En France, plusieurs centaines de milliers de personnes s’adonneraient occasionnellement aux jeux vidéo des années 1970 à 1990, selon Sébastien Genvo, un professeur des universités de Metz qui a créé un laboratoire de recherche en France dédié aux jeux vidéo.

Expositions, salons ou tournois… Comme en Grande-Bretagne et en Allemagne, les initiatives se multiplient en France, notamment du côté des associations, pour conserver ce « patrimoine ludique ». À Strasbourg, quelque cinq cents personnes sont venues s’essayer en novembre, le temps d’une soirée, à Mario Kart et Street Fighter II, deux classiques du jeu de course et du jeu de combat sortis il y a plus de vingt ans. La soirée était organisée à l’initiative d’une école de programmation de jeux vidéo qui possède en fonds propres une collection de 8 000 références.

« Il est vrai que tout ce qui est rétro marche beaucoup. Les gens viennent retrouver des émotions et des souvenirs d’enfance », observe Mathieu Bernhardt, un des responsables de cette école, la Ludus Académie. À Noël dernier, une toute nouvelle console – la Retron 5 – compatible avec cinq anciennes consoles a d’ailleurs tenu la vedette dans les magasins spécialisés.

Le « rétro vidéo ludisme » de l’anglais retrogaming s’inscrit dans cette tendance particulièrement vivace sur la toile lancée par des passionnés comme « Le joueur du grenier » alias le Français Frédéric Molas, qui diffuse sur Youtube un journal humoristique consacré aux anciens jeux.

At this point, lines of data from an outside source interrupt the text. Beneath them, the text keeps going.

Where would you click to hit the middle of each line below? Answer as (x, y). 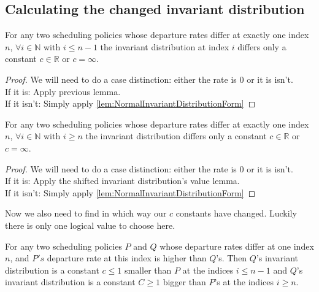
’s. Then (232, 258)
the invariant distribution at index (165, 46)
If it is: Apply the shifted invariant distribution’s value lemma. (122, 181)
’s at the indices (244, 282)
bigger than (184, 282)
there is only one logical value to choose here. (90, 225)
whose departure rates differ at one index (237, 246)
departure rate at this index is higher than (127, 258)
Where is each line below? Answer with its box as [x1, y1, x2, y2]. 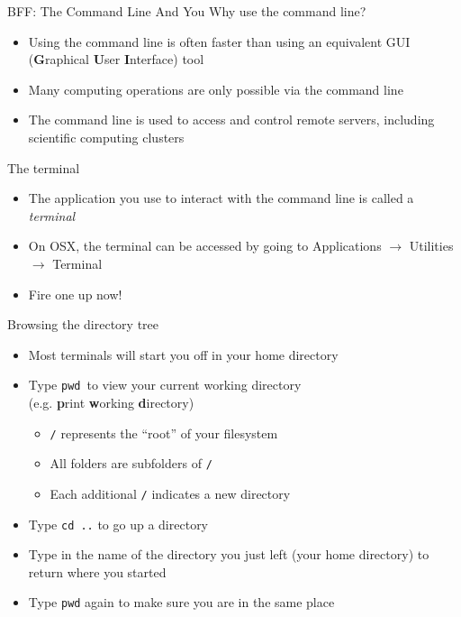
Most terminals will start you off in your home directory [28, 345, 339, 364]
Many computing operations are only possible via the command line [28, 79, 403, 98]
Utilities [409, 236, 454, 255]
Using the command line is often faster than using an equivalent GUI [28, 32, 411, 51]
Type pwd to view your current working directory [28, 375, 302, 394]
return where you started [28, 562, 167, 581]
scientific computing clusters [28, 127, 185, 146]
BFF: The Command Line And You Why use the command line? [7, 2, 366, 20]
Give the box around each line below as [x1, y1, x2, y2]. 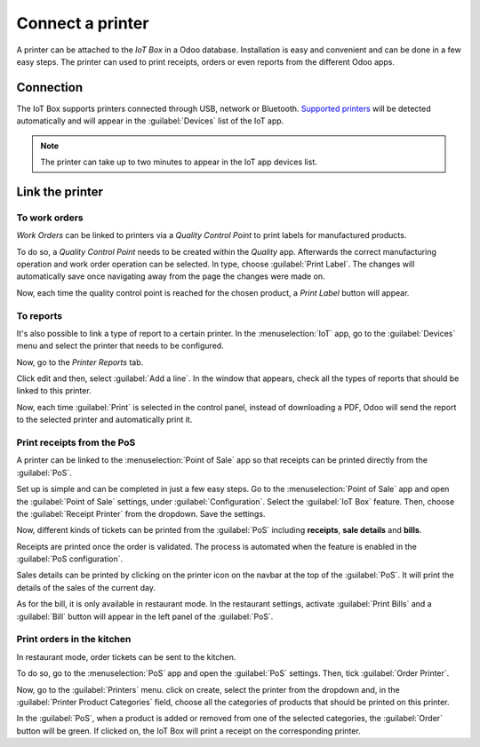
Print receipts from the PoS [16, 436, 136, 449]
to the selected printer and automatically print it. [16, 414, 193, 425]
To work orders [16, 211, 84, 224]
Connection [16, 80, 84, 95]
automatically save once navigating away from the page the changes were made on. [16, 271, 325, 282]
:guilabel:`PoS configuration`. [16, 553, 124, 564]
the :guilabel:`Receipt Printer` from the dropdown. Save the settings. [16, 508, 266, 519]
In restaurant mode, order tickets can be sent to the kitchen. [16, 651, 236, 662]
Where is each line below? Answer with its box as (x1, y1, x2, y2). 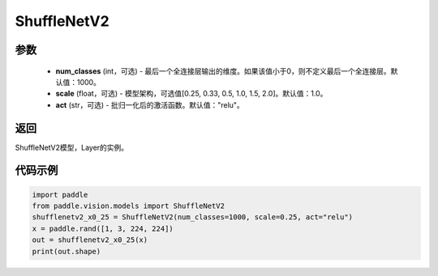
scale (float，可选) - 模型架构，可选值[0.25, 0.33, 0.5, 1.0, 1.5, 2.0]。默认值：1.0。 (55, 89, 328, 99)
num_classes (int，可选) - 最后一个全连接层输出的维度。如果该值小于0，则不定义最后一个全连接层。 (55, 66, 391, 76)
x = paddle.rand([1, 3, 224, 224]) (32, 223, 174, 233)
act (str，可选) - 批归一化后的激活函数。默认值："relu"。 (55, 100, 245, 109)
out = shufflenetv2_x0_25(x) (32, 236, 148, 244)
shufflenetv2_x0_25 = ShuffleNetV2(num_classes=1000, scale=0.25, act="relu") (32, 213, 353, 222)
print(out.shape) (32, 247, 101, 256)
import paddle (32, 190, 88, 199)
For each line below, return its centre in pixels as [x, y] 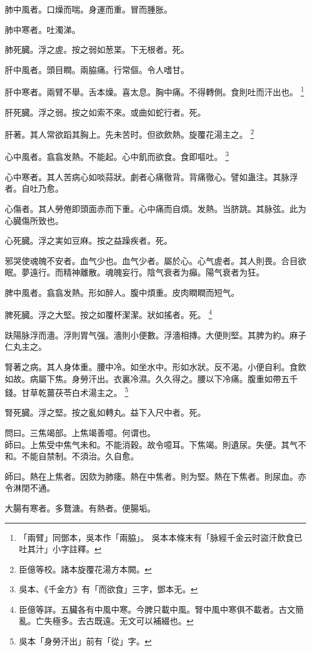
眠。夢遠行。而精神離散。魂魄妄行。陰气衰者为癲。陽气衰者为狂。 [135, 272]
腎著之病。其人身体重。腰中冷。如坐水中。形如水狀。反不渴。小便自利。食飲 [155, 366]
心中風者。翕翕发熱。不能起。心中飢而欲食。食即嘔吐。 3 [117, 156]
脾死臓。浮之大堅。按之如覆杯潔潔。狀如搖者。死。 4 [109, 314]
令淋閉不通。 [30, 488]
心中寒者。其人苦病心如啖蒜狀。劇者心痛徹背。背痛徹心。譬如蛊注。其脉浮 [151, 176]
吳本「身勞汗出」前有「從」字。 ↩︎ [85, 641]
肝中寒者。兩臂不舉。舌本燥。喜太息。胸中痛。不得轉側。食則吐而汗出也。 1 [155, 91]

Son dernier épisode publié en janvier a été vu 1,7 million de fois en deux semaines. Pour le chercheur Sébastien Genvo, il existe dans l’Hexagone « une culture ludique qui fait partie des pratiques de loisirs » de ces Français qui, dans les années 1980, se rendaient dans les salles de jeux d’arcade aujourd’hui disparues.

Le phénomène touche toutes ces générations de quarantenaires et quinquagénaires qui ont grandi avec des ordinateurs Macintosh, ZX spectrum, Amstrad, Atari, Commodore ou Thomson et « même les générations qui ne sont pas nées à l’époque où sont sortis ces jeux », observe l’universitaire.

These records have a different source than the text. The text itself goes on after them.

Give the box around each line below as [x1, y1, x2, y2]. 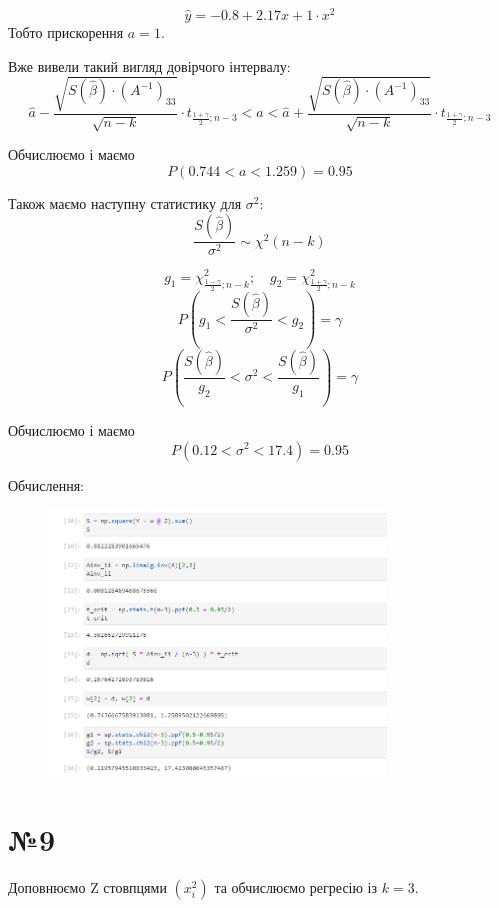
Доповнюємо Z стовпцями [8, 876, 167, 897]
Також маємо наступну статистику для [8, 192, 242, 213]
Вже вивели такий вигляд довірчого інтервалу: [8, 55, 291, 76]
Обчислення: [8, 474, 84, 495]
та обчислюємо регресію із [214, 876, 378, 897]
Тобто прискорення [8, 22, 124, 43]
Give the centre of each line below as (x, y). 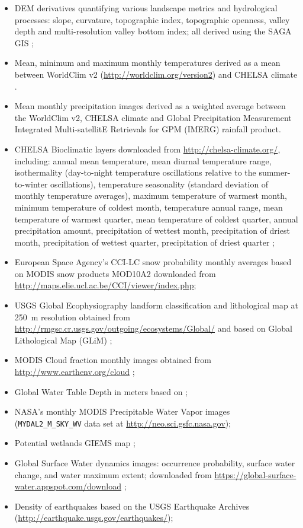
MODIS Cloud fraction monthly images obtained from (113, 360)
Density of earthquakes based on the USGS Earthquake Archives (132, 506)
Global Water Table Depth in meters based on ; (101, 391)
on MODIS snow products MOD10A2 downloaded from (115, 273)
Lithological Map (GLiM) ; (63, 340)
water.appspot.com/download (68, 486)
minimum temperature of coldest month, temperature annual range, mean (149, 207)
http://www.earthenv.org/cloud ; (75, 372)
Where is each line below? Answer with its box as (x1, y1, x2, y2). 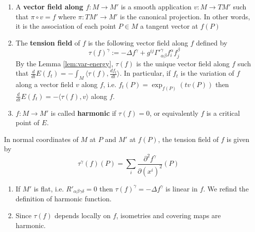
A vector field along (15, 1, 84, 11)
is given (226, 134, 250, 144)
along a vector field (15, 79, 74, 89)
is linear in (166, 183, 198, 193)
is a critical (206, 107, 240, 118)
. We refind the (203, 183, 249, 193)
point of (15, 117, 40, 128)
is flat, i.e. (34, 183, 64, 193)
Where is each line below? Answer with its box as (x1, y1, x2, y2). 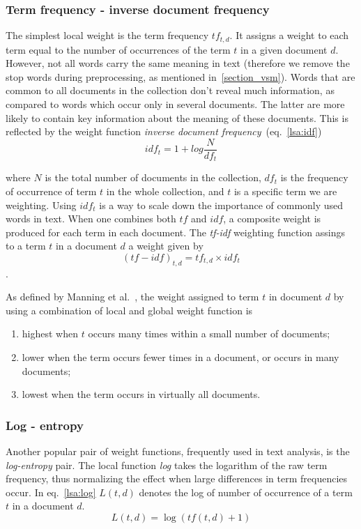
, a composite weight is (223, 211, 321, 226)
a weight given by (128, 238, 203, 253)
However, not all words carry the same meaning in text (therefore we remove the (6, 56, 350, 70)
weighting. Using (6, 197, 77, 212)
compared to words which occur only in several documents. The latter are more (6, 97, 345, 112)
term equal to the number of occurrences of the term (6, 42, 231, 56)
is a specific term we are (233, 183, 337, 198)
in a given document (240, 42, 328, 56)
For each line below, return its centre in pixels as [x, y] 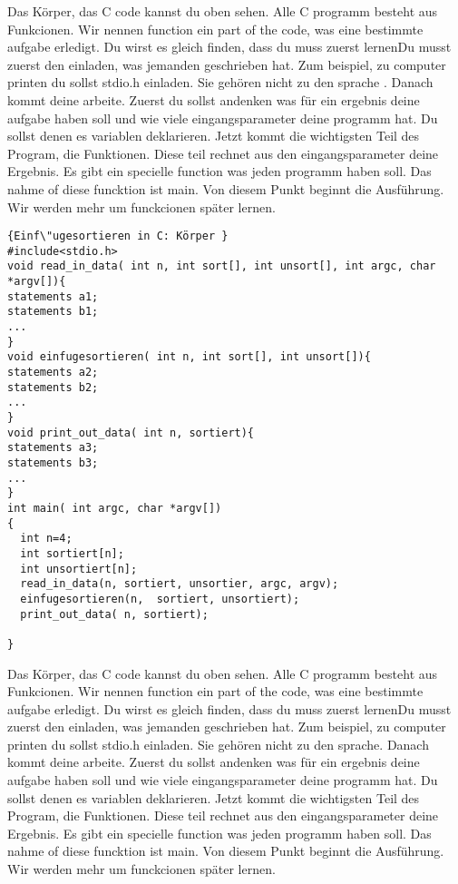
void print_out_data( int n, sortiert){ [131, 432]
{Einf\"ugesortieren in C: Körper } [118, 236]
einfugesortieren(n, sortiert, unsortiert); [160, 599]
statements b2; [53, 387]
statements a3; [53, 448]
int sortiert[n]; [72, 553]
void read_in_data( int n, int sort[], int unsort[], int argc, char [222, 266]
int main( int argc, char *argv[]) [115, 508]
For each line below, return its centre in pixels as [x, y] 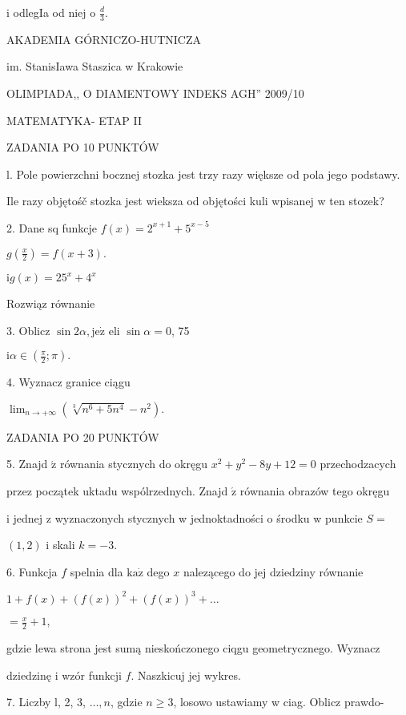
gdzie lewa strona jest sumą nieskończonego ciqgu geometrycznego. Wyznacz [193, 648]
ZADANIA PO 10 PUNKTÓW [83, 147]
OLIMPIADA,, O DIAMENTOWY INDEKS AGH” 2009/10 [155, 93]
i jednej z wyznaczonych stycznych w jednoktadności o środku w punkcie [185, 517]
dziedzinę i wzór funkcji [64, 675]
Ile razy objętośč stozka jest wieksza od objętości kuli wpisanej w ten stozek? [195, 201]
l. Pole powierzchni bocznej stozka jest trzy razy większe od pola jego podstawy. [203, 174]
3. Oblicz [28, 330]
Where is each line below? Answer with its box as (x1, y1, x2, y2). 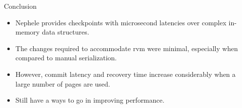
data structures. (41, 27, 89, 37)
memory (15, 27, 40, 37)
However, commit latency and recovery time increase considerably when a (15, 69, 236, 79)
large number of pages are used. (15, 78, 110, 89)
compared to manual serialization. (15, 53, 117, 63)
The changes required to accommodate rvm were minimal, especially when (15, 43, 238, 53)
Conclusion (4, 1, 37, 11)
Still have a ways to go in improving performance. (15, 95, 164, 105)
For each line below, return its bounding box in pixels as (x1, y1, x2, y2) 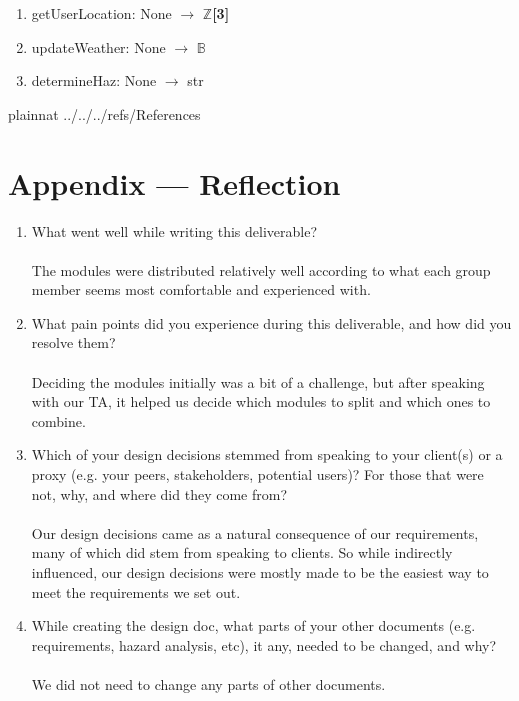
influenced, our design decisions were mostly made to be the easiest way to (31, 562, 489, 582)
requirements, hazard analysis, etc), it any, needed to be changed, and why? (31, 634, 497, 655)
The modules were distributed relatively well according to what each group (31, 259, 491, 280)
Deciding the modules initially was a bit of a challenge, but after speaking (31, 371, 485, 392)
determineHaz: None (31, 70, 157, 91)
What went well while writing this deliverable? (31, 220, 318, 241)
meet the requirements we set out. (31, 581, 241, 602)
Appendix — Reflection (8, 162, 341, 203)
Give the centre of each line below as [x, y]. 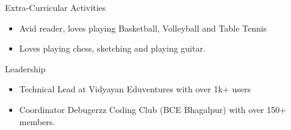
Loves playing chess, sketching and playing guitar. [112, 48]
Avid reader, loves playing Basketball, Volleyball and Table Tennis [143, 28]
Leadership [25, 68]
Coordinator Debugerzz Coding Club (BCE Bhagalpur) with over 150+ [153, 109]
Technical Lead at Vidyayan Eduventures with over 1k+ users [135, 89]
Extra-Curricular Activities [56, 7]
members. [37, 121]
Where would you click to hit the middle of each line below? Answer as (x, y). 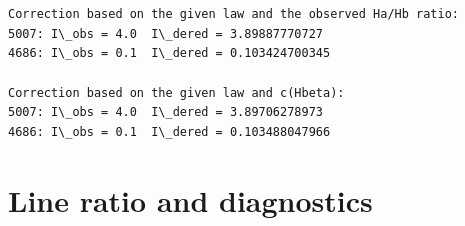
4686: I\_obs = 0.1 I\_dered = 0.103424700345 (169, 53)
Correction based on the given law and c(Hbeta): (176, 92)
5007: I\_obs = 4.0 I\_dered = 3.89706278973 (165, 112)
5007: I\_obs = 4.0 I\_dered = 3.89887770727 (165, 33)
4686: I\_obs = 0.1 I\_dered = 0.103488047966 (169, 131)
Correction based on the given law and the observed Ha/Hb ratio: (234, 14)
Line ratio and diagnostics (190, 199)

> Dans toutes les bonnes bibliothèques

« Cela montre que le jeu vidéo n’est pas uniquement une économie » mais témoigne d’un public de passionnés qui cherchent à « comprendre ce qui a fait, à une époque, d’un jeu une œuvre classique », juge Sébastien Genvo.

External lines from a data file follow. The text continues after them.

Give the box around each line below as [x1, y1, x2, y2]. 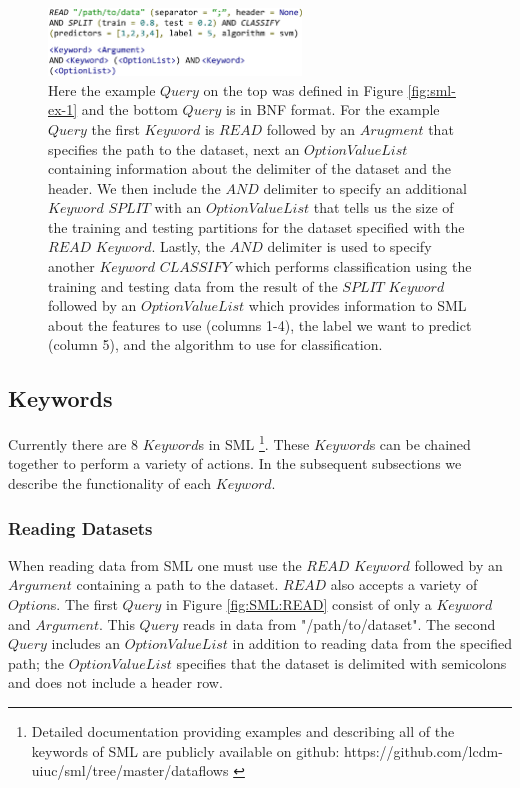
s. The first [50, 594, 118, 615]
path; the [8, 652, 65, 673]
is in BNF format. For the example [226, 99, 440, 120]
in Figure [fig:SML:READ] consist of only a [166, 594, 432, 615]
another [48, 256, 95, 277]
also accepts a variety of [330, 574, 478, 595]
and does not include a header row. [8, 672, 223, 693]
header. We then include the [48, 177, 221, 198]
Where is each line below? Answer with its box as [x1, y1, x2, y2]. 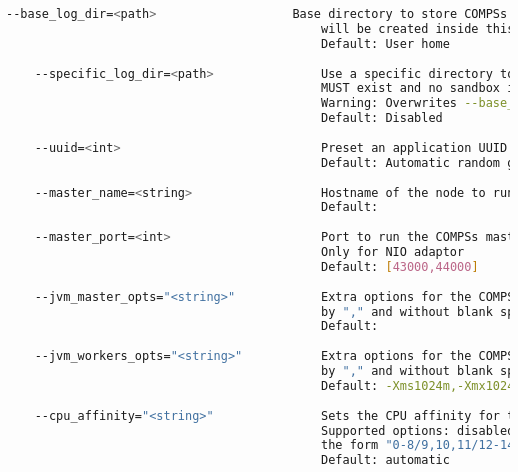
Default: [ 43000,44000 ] [321, 259, 479, 274]
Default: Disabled [321, 111, 443, 126]
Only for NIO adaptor [321, 245, 465, 259]
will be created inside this [321, 21, 515, 36]
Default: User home [321, 36, 450, 51]
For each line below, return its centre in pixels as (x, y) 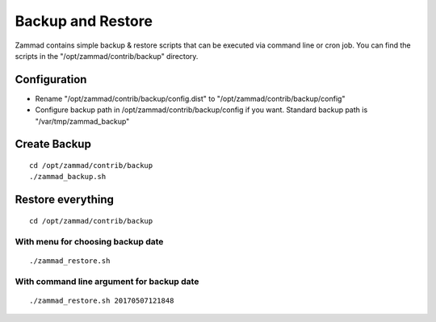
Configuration (51, 79)
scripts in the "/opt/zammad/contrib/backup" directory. (107, 56)
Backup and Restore (84, 21)
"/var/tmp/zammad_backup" (82, 121)
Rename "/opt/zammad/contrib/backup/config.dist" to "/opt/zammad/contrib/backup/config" (190, 98)
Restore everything (65, 200)
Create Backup (53, 144)
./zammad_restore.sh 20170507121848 (102, 300)
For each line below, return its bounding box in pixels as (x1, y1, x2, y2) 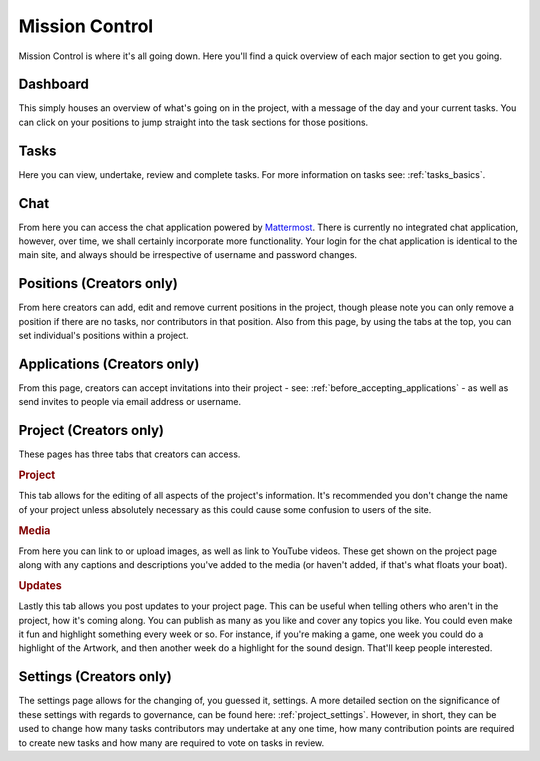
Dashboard (18, 76, 89, 93)
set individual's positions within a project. (18, 330, 189, 342)
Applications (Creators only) (18, 355, 200, 372)
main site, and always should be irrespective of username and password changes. (18, 249, 358, 261)
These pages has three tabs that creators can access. (18, 448, 241, 460)
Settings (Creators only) (18, 668, 172, 685)
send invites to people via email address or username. (18, 396, 242, 408)
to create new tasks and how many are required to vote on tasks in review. (18, 736, 325, 749)
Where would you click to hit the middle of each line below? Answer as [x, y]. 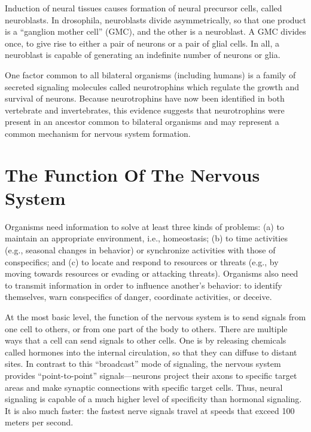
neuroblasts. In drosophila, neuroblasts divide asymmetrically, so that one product [156, 19]
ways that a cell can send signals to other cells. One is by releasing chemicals [146, 340]
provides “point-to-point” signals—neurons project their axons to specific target [151, 375]
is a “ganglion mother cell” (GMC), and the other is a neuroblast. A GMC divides [155, 31]
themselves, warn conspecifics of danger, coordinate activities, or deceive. [138, 297]
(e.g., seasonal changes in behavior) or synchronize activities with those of [140, 250]
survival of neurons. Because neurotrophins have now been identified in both [145, 98]
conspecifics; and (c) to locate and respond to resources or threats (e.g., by [142, 261]

Aujourd’hui, les jeux vidéo font une entrée remarquée dans les bibliothèques. Après la BNF, des dizaines de médiathèques ont aussi sauté le pas.

Depuis 2013, la médiathèque d’Illkirch-Graffenstaden près de Strasbourg a décidé de mettre en avant « le retrogaming, le pixel art et les arts visuels en général », explique Thibaut Brix, un responsable. Il y a organisé en décembre une séance de retrogaming pour rejouer aux premières consoles 3D des années 1996-2000, Nintendo 64, Gamecube et Playstation 1. « Les jeux vidéo font partie intégrante de la culture. Ils ont leur place au même titre que le disque ou la BD, qui, elle aussi, a longtemps été mal vue », estime Thibaut Brix.

La bibliothèque, qui dispose d’une centaine de titres, peine toutefois à investir à cause de l’envolée des prix des machines et des jeux devenus rares. À tel point qu’en 2013, lors d’une vente aux enchères à Paris, l’une des pièces proposées – un GoldenEye 007 sorti en 1997 sur Nintendo 64, encore dans son emballage d’origine – s’est arrachée à 9 800 euros.

Nintendo et Sony proposent déjà depuis plusieurs années des adaptations des titres les plus emblématiques comme Zelda, The Secret of Monkey Island ou Donkey Kong, pour consoles actuelles.

Mais comme le souligne Thibaut Brix, la plupart des personnes font du retrogaming sans en avoir conscience : le Tetris du Russe Alekseï Pajitnov (1984) reste en effet l’un des jeux les plus téléchargés sur smartphone.